Final answer:
To write a polynomial function with given zeros, one must create factors from each zero and multiply them. The zeros 1, 1, and 2 translate into the factors (x - 1), (x - 1), and (x - 2). The correct polynomial function in standard form is Option A: (x - 1)(x - 1)(x - 2).
Step-by-step explanation:
Writing a Polynomial Function with Given Zeros
To write a polynomial function with given zeros, we use the fact that if a number is a zero of a polynomial, the factor corresponding to that zero is (x - zero). The given zeros are 1, 1, and 2; therefore, we have (x - 1), (x - 1), and (x - 2) as the factors of the polynomial.
The question provides multiple choices and asks us to select the polynomial in standard form. Multiplying the factors will give us the polynomial:
- (x - 1) times itself since the zero of 1 is repeated.

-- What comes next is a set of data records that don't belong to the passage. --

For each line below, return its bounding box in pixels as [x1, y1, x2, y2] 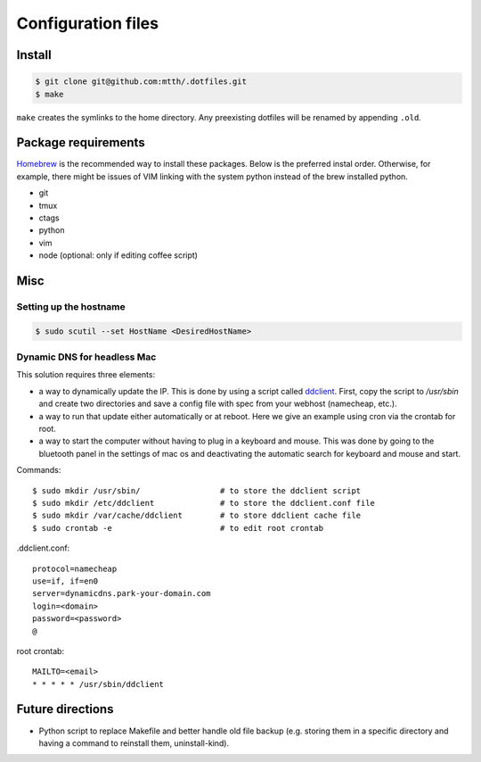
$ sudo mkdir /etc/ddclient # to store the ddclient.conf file [32, 498, 376, 508]
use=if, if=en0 [32, 576, 99, 586]
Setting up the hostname [16, 300, 126, 312]
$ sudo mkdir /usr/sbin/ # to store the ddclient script [32, 485, 362, 495]
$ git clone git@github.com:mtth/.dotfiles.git [35, 77, 247, 87]
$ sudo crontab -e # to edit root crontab [32, 523, 324, 533]
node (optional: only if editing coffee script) [38, 250, 198, 261]
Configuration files [16, 13, 159, 33]
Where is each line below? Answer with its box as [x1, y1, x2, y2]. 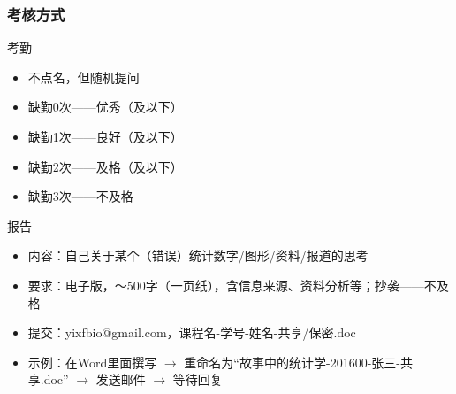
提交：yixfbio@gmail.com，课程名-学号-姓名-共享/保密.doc [27, 323, 356, 342]
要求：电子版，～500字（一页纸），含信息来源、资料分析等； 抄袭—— [27, 275, 424, 294]
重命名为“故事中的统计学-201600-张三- [184, 352, 400, 371]
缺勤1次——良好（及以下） [27, 127, 183, 145]
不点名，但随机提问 [27, 67, 140, 86]
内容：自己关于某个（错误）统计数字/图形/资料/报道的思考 [27, 246, 369, 265]
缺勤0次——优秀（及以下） [27, 97, 183, 116]
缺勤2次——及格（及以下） [27, 157, 183, 175]

- (x - 2) for the zero of 2.
Now we multiply these factors:
(x - 1)(x - 1) = x² - 2x + 1
Then, we multiply this result by (x - 2) to get the final polynomial:
(x² - 2x + 1)(x - 2) = x³ - 2x² + x - 2x² + 4x - 2
Combine like terms to get:
x³ - 4x² + 5x - 2
This is the polynomial in standard form. Looking at the choices provided, the correct answer is (x - 1)(x - 1)(x - 2), which corresponds to Option A.